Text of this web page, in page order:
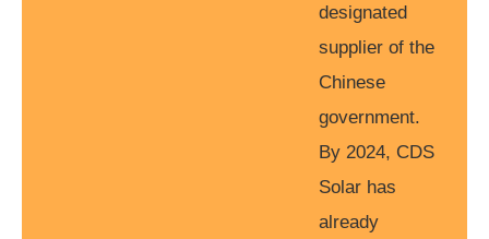
designated
supplier of the
Chinese
government.
By 2024, CDS
Solar has
already
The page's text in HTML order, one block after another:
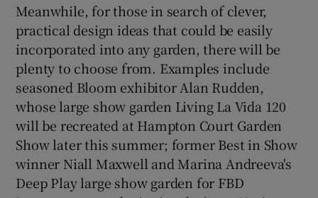
Meanwhile, for those in search of clever,
practical design ideas that could be easily
incorporated into any garden, there will be
plenty to choose from. Examples include
seasoned Bloom exhibitor Alan Rudden,
whose large show garden Living La Vida 120
will be recreated at Hampton Court Garden
Show later this summer; former Best in Show
winner Niall Maxwell and Marina Andreeva's
Deep Play large show garden for FBD
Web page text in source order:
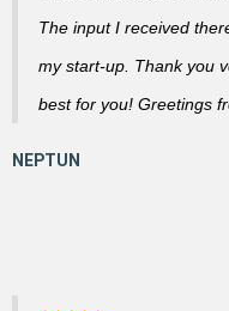
The input I received
my start-up. Thank you
best for you! Greetings
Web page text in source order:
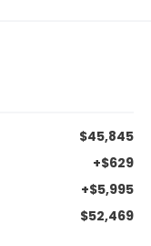
$45,845
+$629
+$5,995
$52,469
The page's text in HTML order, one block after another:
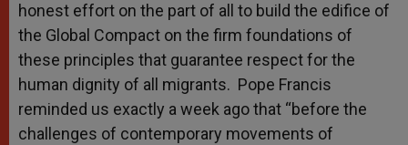
honest effort on the part of all to build the edifice of
the Global Compact on the firm foundations of
these principles that guarantee respect for the
human dignity of all migrants. Pope Francis
reminded us exactly a week ago that “before the
challenges of contemporary movements of
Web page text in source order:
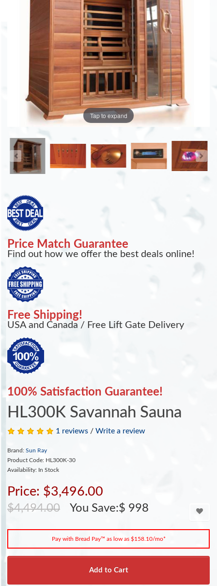
Tap to expand
Price Match Guarantee
Find out how we offer the best deals online!
Free Shipping!
USA and Canada / Free Lift Gate Delivery
100% Satisfaction Guarantee!
HL300K Savannah Sauna
1 reviews / Write a review
Brand: Sun Ray
Product Code: HL300K-30
Availability: In Stock
Price: $3,496.00
$4,494.00 You Save:$ 998
Pay with Bread Pay™ as low as $158.10/mo*
Add to Cart
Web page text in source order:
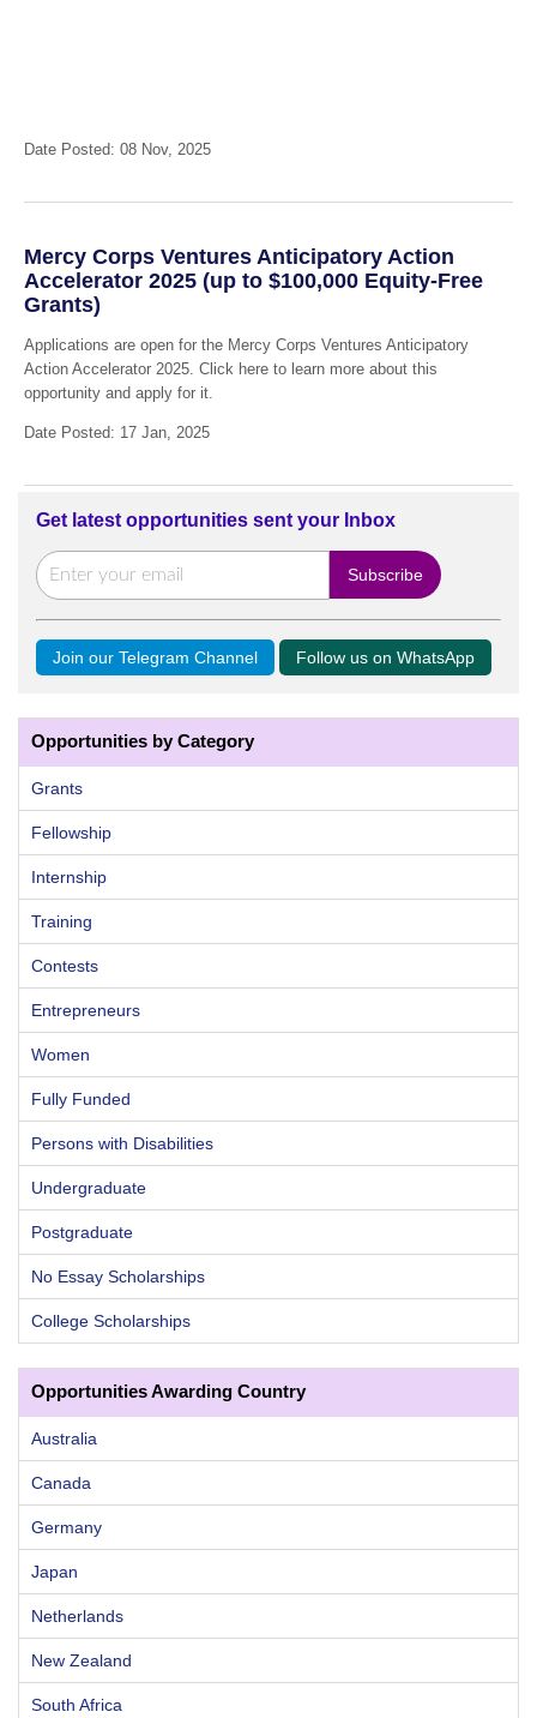
Date Posted: 08 Nov, 2025
Mercy Corps Ventures Anticipatory Action
Accelerator 2025 (up to $100,000 Equity-Free
Grants)
Applications are open for the Mercy Corps Ventures Anticipatory
Action Accelerator 2025. Click here to learn more about this
opportunity and apply for it.
Date Posted: 17 Jan, 2025
Get latest opportunities sent your Inbox
Join our Telegram Channel Follow us on WhatsApp
Opportunities by Category
Grants
Fellowship
Internship
Training
Contests
Entrepreneurs
Women
Fully Funded
Persons with Disabilities
Undergraduate
Postgraduate
No Essay Scholarships
College Scholarships
Opportunities Awarding Country
Australia
Canada
Germany
Japan
Netherlands
New Zealand
South Africa
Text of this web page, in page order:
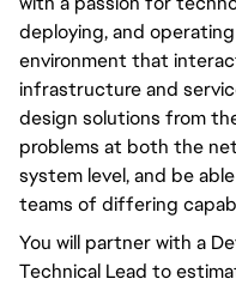
deploying, and
environment that
infrastructure and
design solutions from
problems at both the
system level, and be
teams of differing
You will partner with a
Technical Lead to
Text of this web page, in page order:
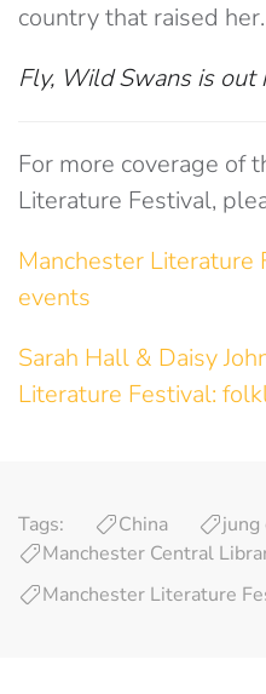
country that raised her.
Fly, Wild Swans is out
For more coverage of
Literature Festival,
Manchester Literature
events
Sarah Hall & Daisy
Literature Festival:
Tags: China
jung
Manchester Central
Manchester Literature
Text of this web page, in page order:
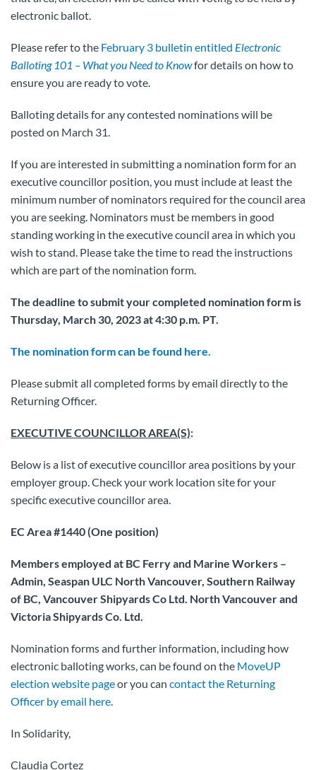
electronic ballot.
Please refer to the February 3 bulletin entitled Electronic
Balloting 101 – What you Need to Knowfor details on how to
ensure you are ready to vote.
Balloting details for any contested nominations will be
posted on March 31.
If you are interested in submitting a nomination form for an
executive councillor position, you must include at least the
minimum number of nominators required for the council area
you are seeking. Nominators must be members in good
standing working in the executive council area in which you
wish to stand. Please take the time to read the instructions
which are part of the nomination form.
The deadline to submit your completed nomination form is
Thursday, March 30, 2023 at 4:30 p.m. PT.
The nomination form can be found here.
Please submit all completed forms by email directly to the
Returning Officer.
EXECUTIVE COUNCILLOR AREA(S):
Below is a list of executive councillor area positions by your
employer group. Check your work location site for your
specific executive councillor area.
EC Area #1440 (One position)
Members employed at BC Ferry and Marine Workers –
Admin, Seaspan ULC North Vancouver, Southern Railway
of BC, Vancouver Shipyards Co Ltd. North Vancouver and
Victoria Shipyards Co. Ltd.
Nomination forms and further information, including how
electronic balloting works, can be found on the MoveUP
election website pageor you can contact the Returning
Officer by email here.
In Solidarity,
Claudia Cortez
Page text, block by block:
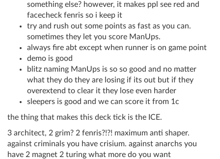
something else? however, it makes ppl see red and
facecheck fenris so i keep it
try and rush out some points as fast as you can.
sometimes they let you score ManUps.
always fire abt except when runner is on game point
demo is good
blitz naming ManUps is so so good and no matter
what they do they are losing if its out but if they
overextend to clear it they lose even harder
sleepers is good and we can score it from 1c
the thing that makes this deck tick is the ICE.
3 architect, 2 grim? 2 fenris?!?! maximum anti shaper.
against criminals you have crisium. against anarchs you
have 2 magnet 2 turing what more do you want

• • • •

When you set down the material above, keep every word exact and include no pictures.

Text of this web page, in page order:
designated
supplier of the
Chinese
government.
By 2024, CDS
Solar has
already
The page's text in HTML order, one block after another:
Meanwhile, for those in search of clever,
practical design ideas that could be easily
incorporated into any garden, there will be
plenty to choose from. Examples include
seasoned Bloom exhibitor Alan Rudden,
whose large show garden Living La Vida 120
will be recreated at Hampton Court Garden
Show later this summer; former Best in Show
winner Niall Maxwell and Marina Andreeva's
Deep Play large show garden for FBD
Web page text in source order:
The input I received
my start-up. Thank you
best for you! Greetings
Web page text in source order:
$45,845
+$629
+$5,995
$52,469
The page's text in HTML order, one block after another:
honest effort on the part of all to build the edifice of
the Global Compact on the firm foundations of
these principles that guarantee respect for the
human dignity of all migrants. Pope Francis
reminded us exactly a week ago that “before the
challenges of contemporary movements of
Web page text in source order:
Tap to expand
Price Match Guarantee
Find out how we offer the best deals online!
Free Shipping!
USA and Canada / Free Lift Gate Delivery
100% Satisfaction Guarantee!
HL300K Savannah Sauna
1 reviews / Write a review
Brand: Sun Ray
Product Code: HL300K-30
Availability: In Stock
Price: $3,496.00
$4,494.00 You Save:$ 998
Pay with Bread Pay™ as low as $158.10/mo*
Add to Cart
Web page text in source order:
Date Posted: 08 Nov, 2025
Mercy Corps Ventures Anticipatory Action
Accelerator 2025 (up to $100,000 Equity-Free
Grants)
Applications are open for the Mercy Corps Ventures Anticipatory
Action Accelerator 2025. Click here to learn more about this
opportunity and apply for it.
Date Posted: 17 Jan, 2025
Get latest opportunities sent your Inbox
Join our Telegram Channel Follow us on WhatsApp
Opportunities by Category
Grants
Fellowship
Internship
Training
Contests
Entrepreneurs
Women
Fully Funded
Persons with Disabilities
Undergraduate
Postgraduate
No Essay Scholarships
College Scholarships
Opportunities Awarding Country
Australia
Canada
Germany
Japan
Netherlands
New Zealand
South Africa
Text of this web page, in page order:
deploying, and
environment that
infrastructure and
design solutions from
problems at both the
system level, and be
teams of differing
You will partner with a
Technical Lead to
Text of this web page, in page order:
country that raised her.
Fly, Wild Swans is out
For more coverage of
Literature Festival,
Manchester Literature
events
Sarah Hall & Daisy
Literature Festival:
Tags: China
jung
Manchester Central
Manchester Literature
Text of this web page, in page order:
electronic ballot.
Please refer to the February 3 bulletin entitled Electronic
Balloting 101 – What you Need to Knowfor details on how to
ensure you are ready to vote.
Balloting details for any contested nominations will be
posted on March 31.
If you are interested in submitting a nomination form for an
executive councillor position, you must include at least the
minimum number of nominators required for the council area
you are seeking. Nominators must be members in good
standing working in the executive council area in which you
wish to stand. Please take the time to read the instructions
which are part of the nomination form.
The deadline to submit your completed nomination form is
Thursday, March 30, 2023 at 4:30 p.m. PT.
The nomination form can be found here.
Please submit all completed forms by email directly to the
Returning Officer.
EXECUTIVE COUNCILLOR AREA(S):
Below is a list of executive councillor area positions by your
employer group. Check your work location site for your
specific executive councillor area.
EC Area #1440 (One position)
Members employed at BC Ferry and Marine Workers –
Admin, Seaspan ULC North Vancouver, Southern Railway
of BC, Vancouver Shipyards Co Ltd. North Vancouver and
Victoria Shipyards Co. Ltd.
Nomination forms and further information, including how
electronic balloting works, can be found on the MoveUP
election website pageor you can contact the Returning
Officer by email here.
In Solidarity,
Claudia Cortez
Page text, block by block:
something else? however, it makes ppl see red and
facecheck fenris so i keep it
try and rush out some points as fast as you can.
sometimes they let you score ManUps.
always fire abt except when runner is on game point
demo is good
blitz naming ManUps is so so good and no matter
what they do they are losing if its out but if they
overextend to clear it they lose even harder
sleepers is good and we can score it from 1c
the thing that makes this deck tick is the ICE.
3 architect, 2 grim? 2 fenris?!?! maximum anti shaper.
against criminals you have crisium. against anarchs you
have 2 magnet 2 turing what more do you want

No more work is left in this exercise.